- Born: Wolf Isaac Ladejinsky 15 March 1899 Katerynopil, Russian Empire (now Ukraine)
- Died: 3 July 1975 (aged 76) Washington, DC, United States

Academic background
- Alma mater: Columbia University

Academic work
- Discipline: Agricultural economics
- Institutions: U.S. Dept of Agriculture Ford Foundation World Bank
- Notable ideas: Land reform in East and Southeast Asia

= Wolf Ladejinsky =

American agricultural reformer and economist (1899–1975)

Wolf Isaac Ladejinsky (March 15, 1899 – July 3, 1975) was an American Georgist agronomist, agricultural engineer, agricultural economist and social researcher, serving first for the American government in the United States Department of Agriculture, then the Ford Foundation and later prescribing land reform, microcredit and microprudential policies for the World Bank and governments of several countries in Asia-Pacific, namely Japan, South Korea, Taiwan, and Vietnam in the wake of World War II.

Ladejinsky was a key adviser on land reforms to the governments of these countries, particularly in Japan from 1945 to 1954 (during the Occupation) as well as Mainland China and later Taiwan under Chiang Kai-shek, South Vietnam from 1955 to 1961 under Ngo Dinh Diem, and countries in Southeast Asia and the Indian subcontinent as a whole.
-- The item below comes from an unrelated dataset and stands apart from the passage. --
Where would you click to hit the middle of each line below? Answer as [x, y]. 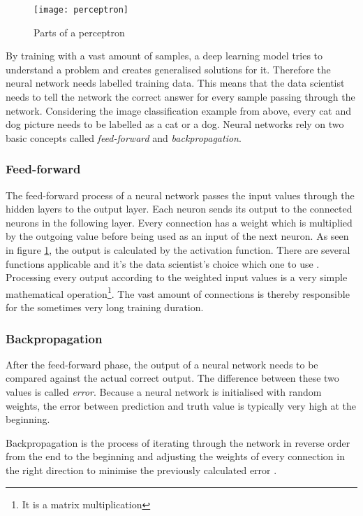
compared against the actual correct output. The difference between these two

His efforts in Japan and Taiwan were a striking success, but his later efforts were frustrated due to his socialist political beliefs and opinions that were misled with communism during McCarthysm. Improving the welfare of Asian farmers through agrarian reform was his goal throughout his career, earning him praise as 'no typical bureaucrat, but an avid and impassioned reformer'.

==Biography==
Born into a peasant Jewish Ashkenazi family in Katerynopil, Ukraine in 1899, his father was a grain miller. Ladejinsky fled Soviet Ukraine in 1921 as a political refugee from the Russian Revolution (Green 1980). He arrived in the US in 1922 and settled in New York. He graduated from Columbia University six years later, in 1928. In 1933, one of his professors at Columbia, Rexford Tugwell, helped him obtain a post in the Department of Agriculture. Two years later he joined the department's Foreign Agricultural Service, specializing in Asian problems. In 1945, he was assigned to General Douglas MacArthur's SCAP staff in occupied Japan (Book Notes 1978), where he played a major role in developing and introducing the land reform program that socialised land ownership and dismantled a vertical power structure, then dominated by wealthy landlords and landowners. His considerable influence with Chiang Kai-shek in Taiwan is widely credited with aiding the Taiwan economic miracle.

In December 1954, during the period of McCarthyism in the United States, Ladejinsky was the central figure in a highly public incident which aroused furor among liberals in Congress and was resolved by the intervention of the White House (Schrecker 1998). Ladejinsky, although an anti-communist New Deal democrat, was blacklisted by several conservative groups (Manchester 1978). While working as an agricultural attaché in Tokyo, his position was transferred from the Department of State to the Department of Agriculture's jurisdiction. Soon thereafter, his security clearance was revoked, and he was fired by Secretary of Agriculture Ezra Taft Benson, who considered Ladejinsky a major "security risk" despite admitting a lack of hard evidence against him (Sachar 1992). A public statement charged that Ladejinsky "required clearance from the Communist Party" to work for the Moscow and New York based Amtorg Trading Corporation, for whom he served briefly as a translator in 1930. At that time, he also had three sisters still living in Soviet Russia, which was cited as making him "subject to coercion". The final charge was that Ladejinsky had been a member of two Communist front organizations, including the Washington Committee for Democratic Action (Eisenhower 1996).

The result was a public outcry. Members of the press repeatedly questioned President Eisenhower regarding the Ladejinsky case at a news conference held on January 12, 1955, particularly focusing on the fact that Ladejinsky was almost immediately chosen by Harold Stassen at the Foreign Operations Administration to direct the land reform program in South Vietnam, giving him full security clearance in order to fill a position even more sensitive than his previous one (Schrecker 1998; Back To Work 1955).

One quoted Benson as having "branded Ladejinsky flatly as a member of two Communist front organizations, and as an economist analyst, and investigator for Amtorg, the Russian trading agency" (Woolley & Peters 2007b). John Allison, the U.S. Ambassador to Japan, protested the firing. Author James Michener wrote a letter to the New York Times stating "It is precisely as if Richard Nixon and Adlai Stevenson were to be charged with subversion. Mr. Ladejinsky is known throughout Asia as Communism's most implacable and efficient foe, by encouraging socialism instead."